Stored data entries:
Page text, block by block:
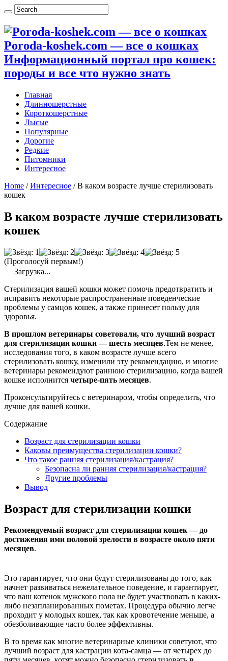
Poroda-koshek.com — все о кошках
Информационный портал про кошек:
породы и все что нужно знать
Главная
Длинношерстные
Короткошерстные
Лысые
Популярные
Дорогие
Редкие
Питомники
Интересное
Home / Интересное / В каком возрасте лучше стерилизовать
кошек
В каком возрасте лучше стерилизовать
кошек
(Проголосуй первым!)
Загрузка...
Стерилизация вашей кошки может помочь предотвратить и
исправить некоторые распространенные поведенческие
проблемы у самцов кошек, а также принесет пользу для
здоровья.
В прошлом ветеринары советовали, что лучший возраст
для стерилизации кошки — шесть месяцев.Тем не менее,
исследования того, в каком возрасте лучше всего
стерилизовать кошку, изменили эту рекомендацию, и многие
ветеринары рекомендуют раннюю стерилизацию, когда вашей
кошке исполнится четыре-пять месяцев.
Проконсультируйтесь с ветеринаром, чтобы определить, что
лучше для вашей кошки.
Содержание
Возраст для стерилизации кошки
Каковы преимущества стерилизации кошки?
Что такое ранняя стерилизация/кастрация?
Безопасна ли ранняя стерилизация/кастрация?
Другие проблемы
Вывод
Возраст для стерилизации кошки
Рекомендуемый возраст для стерилизации кошек — до
достижения ими половой зрелости в возрасте около пяти
месяцев.
Это гарантирует, что они будут стерилизованы до того, как
начнет развиваться нежелательное поведение, и гарантирует,
что ваш котенок мужского пола не будет участвовать в каких-
либо незапланированных пометах. Процедура обычно легче
проходит у молодых кошек, так как кровотечение меньше, а
обезболивающие часто более эффективны.
В то время как многие ветеринарные клиники советуют, что
лучший возраст для кастрации кота-самца — от четырех до
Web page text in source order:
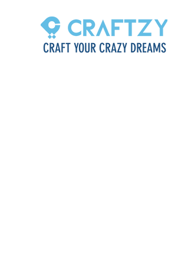
CRAFT YOUR CRAZY DREAMS
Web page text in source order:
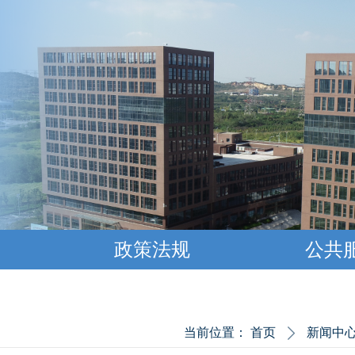
政策法规 公共
当前位置： 首页 新闻中
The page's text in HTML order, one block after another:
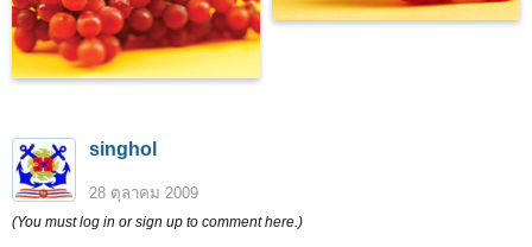
singhol
28 ตุลาคม 2009
(You must log in or sign up to comment here.)
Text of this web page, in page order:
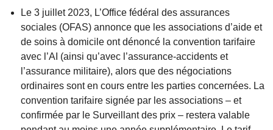
Le 3 juillet 2023, L’Office fédéral des assurances
sociales (OFAS) annonce que les associations d’aide et
de soins à domicile ont dénoncé la convention tarifaire
avec l’AI (ainsi qu’avec l’assurance-accidents et
l’assurance militaire), alors que des négociations
ordinaires sont en cours entre les parties concernées. La
convention tarifaire signée par les associations – et
confirmée par le Surveillant des prix – restera valable
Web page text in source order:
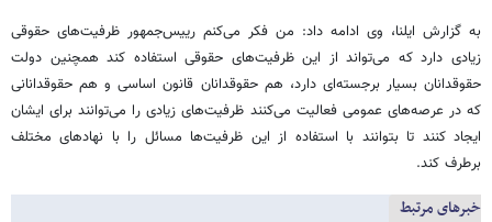
به گزارش ایلنا، وی ادامه داد: من فکر می‌کنم رییس‌جمهور ظرفیت‌های حقوقی
زیادی دارد که می‌تواند از این ظرفیت‌های حقوقی استفاده کند همچنین دولت
حقوقدانان بسیار برجسته‌ای دارد، هم حقوقدانان قانون اساسی و هم حقوقدانانی
که در عرصه‌های عمومی فعالیت می‌کنند ظرفیت‌های زیادی را می‌توانند برای ایشان
ایجاد کنند تا بتوانند با استفاده از این ظرفیت‌ها مسائل را با نهادهای مختلف
برطرف کند.
خبرهای مرتبط
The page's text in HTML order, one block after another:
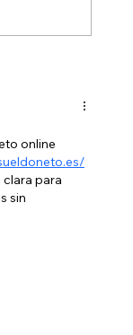
online
para
sin
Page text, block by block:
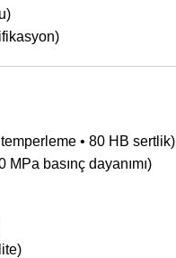
• 80 HB sertlik)
MPa basınç dayanımı)

__TO DO__
Exact copies of the entries above are needed, without their pictures.

__RESULT FOR THIS TASK__
Page text, block by block:
Poroda-koshek.com — все о кошках
Информационный портал про кошек:
породы и все что нужно знать
Главная
Длинношерстные
Короткошерстные
Лысые
Популярные
Дорогие
Редкие
Питомники
Интересное
Home / Интересное / В каком возрасте лучше стерилизовать
кошек
В каком возрасте лучше стерилизовать
кошек
(Проголосуй первым!)
Загрузка...
Стерилизация вашей кошки может помочь предотвратить и
исправить некоторые распространенные поведенческие
проблемы у самцов кошек, а также принесет пользу для
здоровья.
В прошлом ветеринары советовали, что лучший возраст
для стерилизации кошки — шесть месяцев.Тем не менее,
исследования того, в каком возрасте лучше всего
стерилизовать кошку, изменили эту рекомендацию, и многие
ветеринары рекомендуют раннюю стерилизацию, когда вашей
кошке исполнится четыре-пять месяцев.
Проконсультируйтесь с ветеринаром, чтобы определить, что
лучше для вашей кошки.
Содержание
Возраст для стерилизации кошки
Каковы преимущества стерилизации кошки?
Что такое ранняя стерилизация/кастрация?
Безопасна ли ранняя стерилизация/кастрация?
Другие проблемы
Вывод
Возраст для стерилизации кошки
Рекомендуемый возраст для стерилизации кошек — до
достижения ими половой зрелости в возрасте около пяти
месяцев.
Это гарантирует, что они будут стерилизованы до того, как
начнет развиваться нежелательное поведение, и гарантирует,
что ваш котенок мужского пола не будет участвовать в каких-
либо незапланированных пометах. Процедура обычно легче
проходит у молодых кошек, так как кровотечение меньше, а
обезболивающие часто более эффективны.
В то время как многие ветеринарные клиники советуют, что
лучший возраст для кастрации кота-самца — от четырех до
Web page text in source order:
CRAFT YOUR CRAZY DREAMS
Web page text in source order:
政策法规 公共
当前位置： 首页 新闻中
The page's text in HTML order, one block after another:
singhol
28 ตุลาคม 2009
(You must log in or sign up to comment here.)
Text of this web page, in page order:
Le 3 juillet 2023, L’Office fédéral des assurances
sociales (OFAS) annonce que les associations d’aide et
de soins à domicile ont dénoncé la convention tarifaire
avec l’AI (ainsi qu’avec l’assurance-accidents et
l’assurance militaire), alors que des négociations
ordinaires sont en cours entre les parties concernées. La
convention tarifaire signée par les associations – et
confirmée par le Surveillant des prix – restera valable
Web page text in source order:
به گزارش ایلنا، وی ادامه داد: من فکر می‌کنم رییس‌جمهور ظرفیت‌های حقوقی
زیادی دارد که می‌تواند از این ظرفیت‌های حقوقی استفاده کند همچنین دولت
حقوقدانان بسیار برجسته‌ای دارد، هم حقوقدانان قانون اساسی و هم حقوقدانانی
که در عرصه‌های عمومی فعالیت می‌کنند ظرفیت‌های زیادی را می‌توانند برای ایشان
ایجاد کنند تا بتوانند با استفاده از این ظرفیت‌ها مسائل را با نهادهای مختلف
برطرف کند.
خبرهای مرتبط
The page's text in HTML order, one block after another:
online
para
sin
Page text, block by block:
• 80 HB sertlik)
MPa basınç dayanımı)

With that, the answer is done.